Multi-machine configuration
I think by and large the configuration of each instance should be the same. This means we need a mechanism to distribute changes to the instances. One way would be to store the configuration in a branch, and have ldt update upgrade this branch too (I think it would even be fairly easy to have multiple copies of the configuration on disk, similar to the way we have multiple copies of the buildouts, and have each buildout point to a specific revision of the config).
We could also have the revision of the config branch to use be specified in the lava-manifest branch but that doesn't sound friendly to third party deployments -- I think the config branch should be specified as a parameter of the instance set and updating an instance set should update each instance to the latest version of the config branch. This will require a certain discipline in making changes to the branch!
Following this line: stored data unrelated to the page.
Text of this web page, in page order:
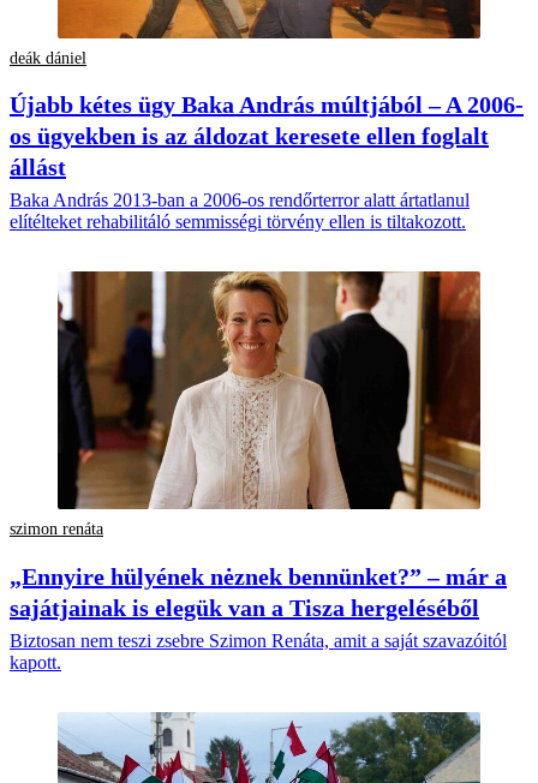
deák dániel
Újabb kétes ügy Baka András múltjából – A 2006-
os ügyekben is az áldozat keresete ellen foglalt
állást
Baka András 2013-ban a 2006-os rendőrterror alatt ártatlanul
elítélteket rehabilitáló semmisségi törvény ellen is tiltakozott.
szimon renáta
„Ennyire hülyének nėznek bennünket?” – már a
sajátjainak is elegük van a Tisza hergeléséből
Biztosan nem teszi zsebre Szimon Renáta, amit a saját szavazóitól
kapott.

A thought: what if the "master" server had some sort of API where it listed what code/config level it was at. Then the worker nodes could periodically pull from that and update themselves as needed? This might make upgrades easier. However, maybe this is the wrong idea and we should get to a point where puppet can handle this.
Setup issues
There will be a requirement to make sure ssh keys etc are set up on the various machines involved. Ideally this would be done via puppet but for now I think we can just do it by hand...
yeah- we are only scaling to like 2 nodes, but puppet does seem like the most sane way to manage this long term.